Brit Bildøen

Seven Days in August

Sju dagar i august

In the course of seven days in August, Sofie and Otto Krohg-Iversen, a married couple, experience a series of trivial mishaps. Each of these incidents in itself is not so serious, but they reveal large and small cracks both in their marriage and the community around them. Is everything falling apart? Or are these mishaps reminders of a greater catastrophe in life?

The novel is set several years into the future. Eight years have passed since the terrorist attack in Oslo and Utøya, a cataclysm that had hit Sofie and Otto badly.

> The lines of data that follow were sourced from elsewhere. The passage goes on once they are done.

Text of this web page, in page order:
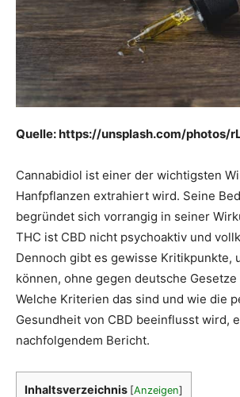
Quelle:https://unsplash.com/photos/
Cannabidiol ist einer der wichtigsten
Hanfpflanzen extrahiert wird. Seine
begründet sich vorrangig in seiner
THC ist CBD nicht psychoaktiv und
Dennoch gibt es gewisse Kritikpunkte,
können, ohne gegen deutsche
Welche Kriterien das sind und wie die
Gesundheit von CBD beeinflusst wird,
nachfolgendem Bericht.
Inhaltsverzeichnis [Anzeigen]
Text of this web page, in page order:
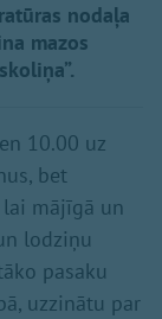
nodaļa
mazos
10.00 uz
bet
mājīgā un
lodziņu
pasaku
uzzinātu par
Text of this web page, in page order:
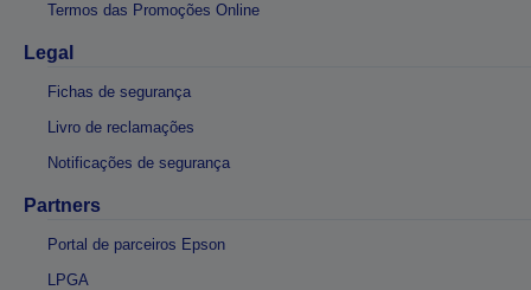
Termos das Promoções Online
Legal
Fichas de segurança
Livro de reclamações
Notificações de segurança
Partners
Portal de parceiros Epson
LPGA

At that time they had devised a plan for survival, strategies that have kept them and their relationship going until this week in August. But for how long can the grief process be a joint effort? Is sorrow something that can be shared for only a short period, and thereafter something you have to live alone with? While rainstorms ravage Oslo and conflicts at work accumulate, it becomes clear to Sofie and Otto that their life strategies will have to be re-evaluated and the important questions can no longer be avoided.

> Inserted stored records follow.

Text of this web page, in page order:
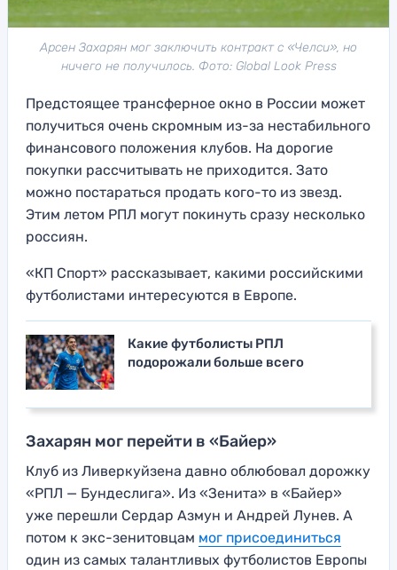
Арсен Захарян мог заключить контракт с «Челси», но
ничего не получилось. Фото: Global Look Press
Предстоящее трансферное окно в России может
получиться очень скромным из-за нестабильного
финансового положения клубов. На дорогие
покупки рассчитывать не приходится. Зато
можно постараться продать кого-то из звезд.
Этим летом РПЛ могут покинуть сразу несколько
россиян.
«КП Спорт» рассказывает, какими российскими
футболистами интересуются в Европе.
Какие футболисты РПЛ
подорожали больше всего
Захарян мог перейти в «Байер»
Клуб из Ливеркуйзена давно облюбовал дорожку
«РПЛ — Бундеслига». Из «Зенита» в «Байер»
уже перешли Сердар Азмун и Андрей Лунев. А
потом к экс-зенитовцам мог присоединиться
один из самых талантливых футболистов Европы

Longlisted for 2018 International Dublin Literary Award

Bok 607

«Bildøen writes movingly about grief when life is on hold.»

Bergens Tidende

«Bildøen strives to describe the inner mechanisms of the human mind — and succeeds.»

Dag og Tid
Forfatter 607
Photo: Linda Cartridge

Brit Bildøen is one of Norway’s most beloved and well acclaimed authors.
Bildøen made her literary debut in 1991 with a collection of poetry Bilde av menn (Pictures of Men). In 1998 she had her literary breakthrough with the novel Tvillingfeber (Twin Fever). For this novel she was nominated to the Brage prize for best novel and awarded the Oslo prize and Nynorsk literary prize. For her third novel, Landfastlykke (Landlocked), 2001, she was awarded the Melsom Prize and Sigmund Skard-scholarship. Her novels Alt som er (All There Is), 2004, and Mitt milde vesen (My Gentle Self), 2006, have been praised by the critics. In 2011 her novel Adam Hjorts veg (Adam Hiort’s Journey) was published, described by Norwegian author Linn Ullmann as “Playful, beautiful, hilarious and utterly compelling – a novel bursting with literary energy.”

Bildøen has translated several novels and children’s books, and is also a children’s books author herself. In 2009 she published a collection of essays called Litterær Salong with readings of Gertrude Stein, Doris Lessing, Elfriede Jelinek and other female writers.